Print version ISSN 0121-0793

Iatreia vol.30 no.2 Medellín Apr./June 2017

https://doi.org/10.17533/udea.iatreia.v30n2a05

Artículos de revisión

Mechanisms of skin aging

Mecanismos de envejecimiento de la piel

Mecanismos de envelhecimento da pele

Ana Cecilia Mesa-Arango¹

Sindy Viviana Flórez-Muñoz²

Gloria Sanclemente¹

^¹Docente, Grupo de Investigación Dermatológica, Facultad de Medicina. Universidad de Antioquia, Medellín, Colombia.

^²Estudiante, Grupo de Investigación Dermatológica. Facultad de Medicina. Universidad de Antioquia, Medellín, Colombia.

SUMMARY

Skin aging is an inevitable biological phenomenon of human life that results from either the age-dependent decline of cell function (intrinsic aging) or from cumulative exposure to external harmful influences (extrinsic aging). Intrinsic and extrinsic factors act synergistically to induce skin changes that manifest clinically as burns, erythema, hyperpigmentation, telangiectasia, skin dryness or sagging, coarse wrinkles, skin texture changes or eventually as skin cancer. The molecular mechanisms of both types of skin aging are similar.

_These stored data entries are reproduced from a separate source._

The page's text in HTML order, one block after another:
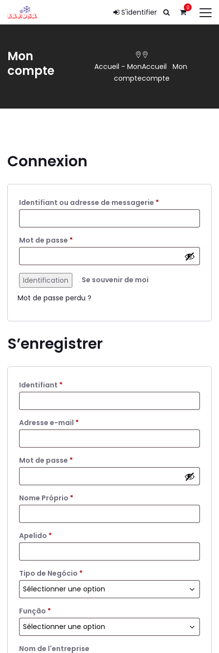
S'identifier 0
Mon
compte
Accueil -Mon
compte
Accueil
Mon
compte
Connexion
Identifiant ou adresse de messagerie *
Mot de passe *
Se souvenir de moi
Identification
Mot de passe perdu ?
S’enregistrer
Identifiant *
Adresse e-mail *
Mot de passe *
Nome Próprio *
Apelido *
Tipo de Negócio *
Função *
Nom de l'entreprise
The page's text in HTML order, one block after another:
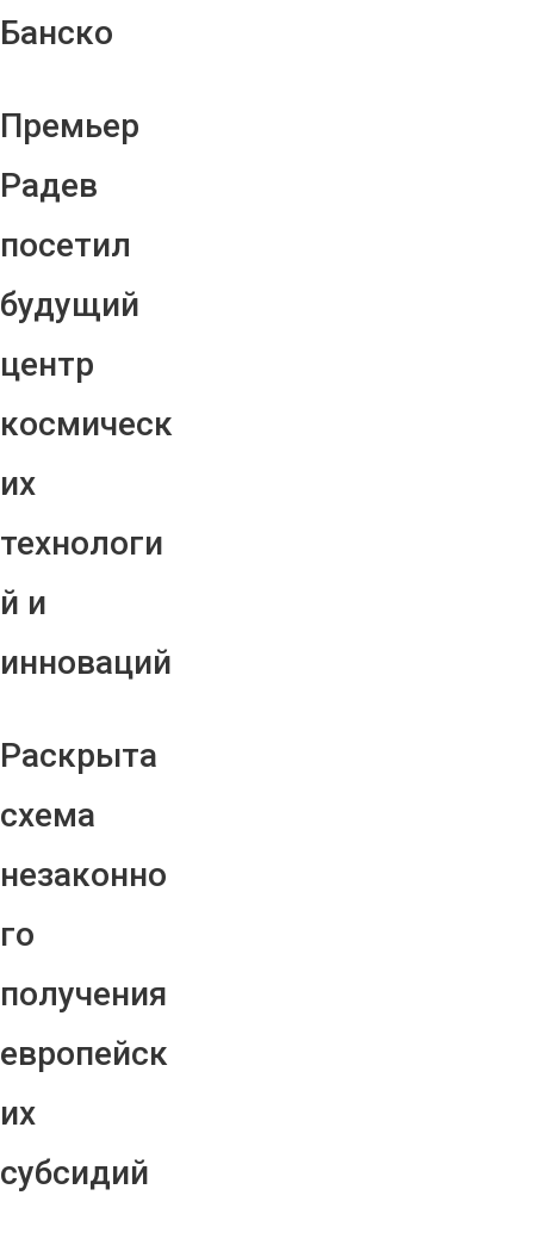
Банско
Премьер
Радев
посетил
будущий
центр
космическ
их
технологи
й и
инноваций
Раскрыта
схема
незаконно
го
получения
европейск
их
субсидий
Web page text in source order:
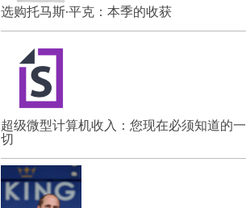
选购托马斯·平克：本季的收获
超级微型计算机收入：您现在必须知道的一
切
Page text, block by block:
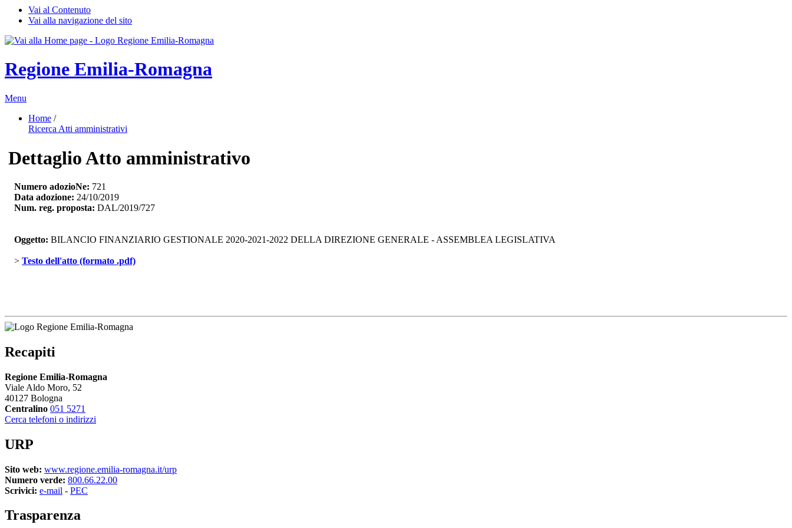
Vai al Contenuto
Vai alla navigazione del sito
Regione Emilia-Romagna
Menu
Home /
Ricerca Atti amministrativi
Dettaglio Atto amministrativo
Numero adozioNe: 721
Data adozione: 24/10/2019
Num. reg. proposta: DAL/2019/727
Oggetto: BILANCIO FINANZIARIO GESTIONALE 2020-2021-2022 DELLA DIREZIONE GENERALE - ASSEMBLEA LEGISLATIVA
> Testo dell'atto (formato .pdf)
Recapiti
Regione Emilia-Romagna
Viale Aldo Moro, 52
40127 Bologna
Centralino 051 5271
Cerca telefoni o indirizzi
URP
Sito web: www.regione.emilia-romagna.it/urp
Numero verde: 800.66.22.00
Scrivici: e-mail - PEC
Trasparenza
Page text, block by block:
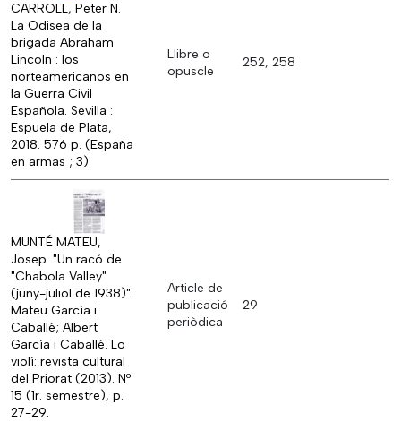
CARROLL, Peter N.
La Odisea de la
brigada Abraham
Lincoln : los
norteamericanos en
la Guerra Civil
Española. Sevilla :
Espuela de Plata,
2018. 576 p. (España
en armas ; 3)
Llibre o
opuscle
252, 258
MUNTÉ MATEU,
Josep. "Un racó de
"Chabola Valley"
(juny-juliol de 1938)".
Mateu García i
Caballé; Albert
García i Caballé. Lo
violí: revista cultural
del Priorat (2013). Nº
15 (1r. semestre), p.
27-29.
Article de
publicació
periòdica
29
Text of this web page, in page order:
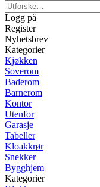
Logg på
Register
Nyhetsbrev
Kategorier
Kjøkken
Soverom
Baderom
Barnerom
Kontor
Utenfor
Garasje
Tabeller
Kloakkrør
Snekker
Bygghjem
Kategorier
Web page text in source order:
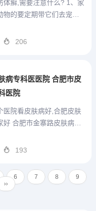
体癣,需要注意什么? 1、家
物的要定期带它们去宠物
时，如果发现小猫、小狗
身上长癣需要注意什么 养
206
病专科医医院 合肥市皮
医院
医院看皮肤病好,合肥皮肤
好 合肥市金寨路皮肤病专
医院等大型综合性医院拥
生进行操作，能够为患者
精准、安全、有效的治疗
193
6 7 8
9
››

This review focuses on intrinsic and extrinsic mechanisms of skin aging, and on current and new perspectives for prevention and treatment options extracted from natural products.

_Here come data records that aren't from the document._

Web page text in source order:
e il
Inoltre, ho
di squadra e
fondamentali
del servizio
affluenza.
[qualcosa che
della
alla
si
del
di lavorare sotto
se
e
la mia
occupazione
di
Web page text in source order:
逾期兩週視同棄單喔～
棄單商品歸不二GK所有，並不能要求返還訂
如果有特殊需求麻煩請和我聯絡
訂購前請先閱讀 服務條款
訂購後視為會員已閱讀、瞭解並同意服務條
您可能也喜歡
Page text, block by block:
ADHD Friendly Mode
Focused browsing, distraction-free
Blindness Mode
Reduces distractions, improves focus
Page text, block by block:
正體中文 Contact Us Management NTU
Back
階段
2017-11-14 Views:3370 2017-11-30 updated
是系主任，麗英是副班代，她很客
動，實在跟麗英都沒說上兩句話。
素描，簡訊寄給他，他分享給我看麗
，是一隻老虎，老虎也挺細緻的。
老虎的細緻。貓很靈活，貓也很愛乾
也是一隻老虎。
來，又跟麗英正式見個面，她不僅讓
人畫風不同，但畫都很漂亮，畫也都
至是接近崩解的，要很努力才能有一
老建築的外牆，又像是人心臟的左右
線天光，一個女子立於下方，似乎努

KEY WORDS: DNA Damage; Natural Products; Photoaging; Photoprotection; Reactive Oxygen Species (ROS); Ultraviolet Radiation (UV)

RESUMEN

El envejecimiento cutáneo es un fenómeno biológico inevitable y puede ser el resultado de la disminución de la función celular como consecuencia del proceso normal de envejecimiento (envejecimiento intrínseco) o de la acumulación de los efectos dañinos debido a la exposición a factores nocivos externos (envejecimiento extrínseco). Los factores intrínsecos y extrínsecos actúan sinérgicamente para inducir cambios en la piel que se manifiestan clínicamente como quemaduras, eritema, hiperpigmentación, telangiectasias, sequedad de la piel o flacidez, arrugas profundas, cambios de textura o cáncer de piel. Los mecanismos moleculares de ambos tipos de envejecimiento de la piel son similares. Esta revisión se centra en una descripción general de los principales mecanismos intrínsecos y extrínsecos del envejecimiento de la piel así como en las medidas actuales de fotoprotección y en las nuevas perspectivas en cuanto a la prevención y al tratamiento basados en productos naturales.

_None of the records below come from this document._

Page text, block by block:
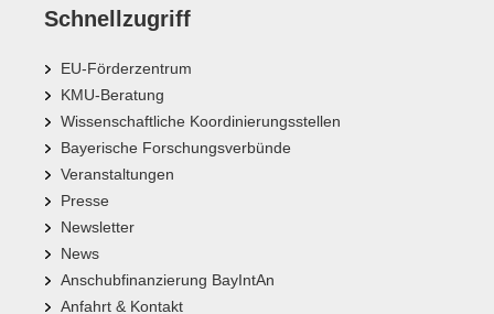
Schnellzugriff
EU-Förderzentrum
KMU-Beratung
Wissenschaftliche Koordinierungsstellen
Bayerische Forschungsverbünde
Veranstaltungen
Presse
Newsletter
News
Anschubfinanzierung BayIntAn
Anfahrt & Kontakt
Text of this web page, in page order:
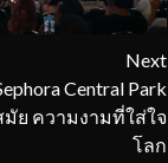
Next
Central Park
ย ความงามที่ใส่ใจ
โลก
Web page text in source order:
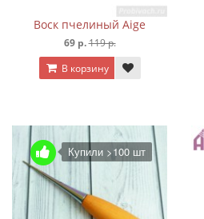
Воск пчелиный Aige
69 р.119 р.
В корзину
Купили >100 шт
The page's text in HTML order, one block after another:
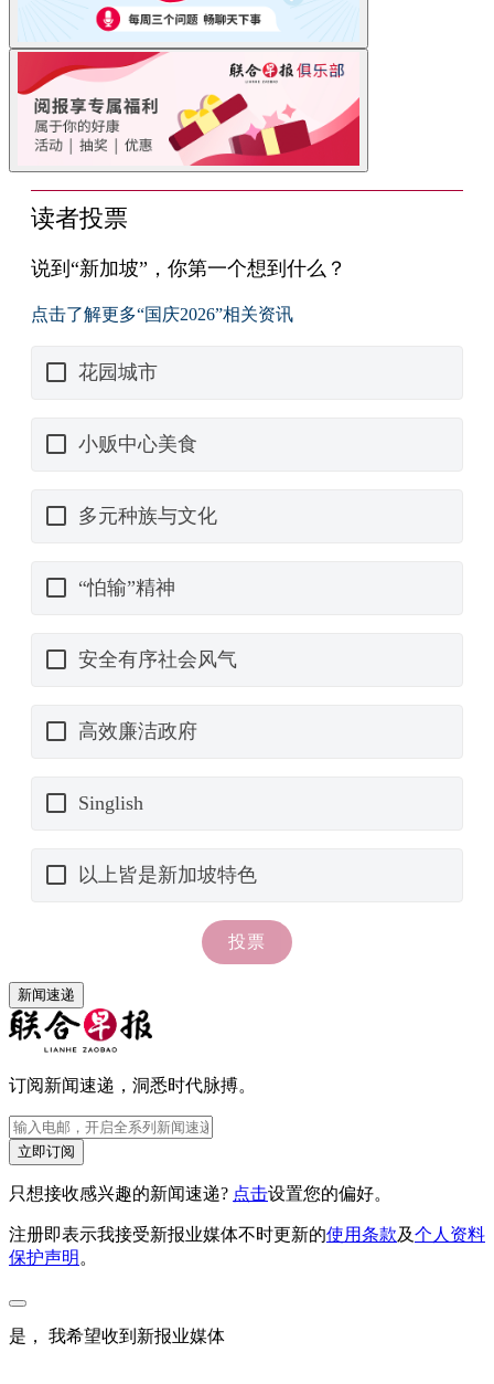
新闻速递
订阅新闻速递，洞悉时代脉搏。
立即订阅
只想接收感兴趣的新闻速递? 点击设置您的偏好。
注册即表示我接受新报业媒体不时更新的使用条款及个人资料
保护声明 。
是， 我希望收到新报业媒体

PALABRAS CLAVE: Daño del ADN; Especies de Oxígeno Reactivas (EOR); Fotoenvejecimiento; Fotoprotección; Productos Naturales; Radiación Ultravioleta (UV)

RESUMO

O envelhecimento cutâneo e um fenômeno biológico inevitável e pode ser o resultado da diminuição da função celular como consequência do processo normal do envelhecimento (envelhecimento intrínseco) ou do cúmulo dos efeitos daninhos devido à exposição com fatores nocivos externos (envelhecimento extrínseco). Os fatores intrínsecos e extrínsecos atuam sinergicamente para induzir mudanças na pele, que clinicamente manifestam-se como queimaduras, eritema, hiperpigmentação, telangiectasias, pele seca, rugas profundas, perda da tonalidade natural ou câncer de pele. Os mecanismos moleculares dos dois tipos de envelhecimento são similares. Esta revisão, centra-se na descrição geral dos principais mecanismos intrínsecos e extrínsecos do envelhecimento da pele, assim como nas medidas atuais de foto proteção e nas perspectivas referentes à prevenção e tratamento baseados no uso de produtos naturais.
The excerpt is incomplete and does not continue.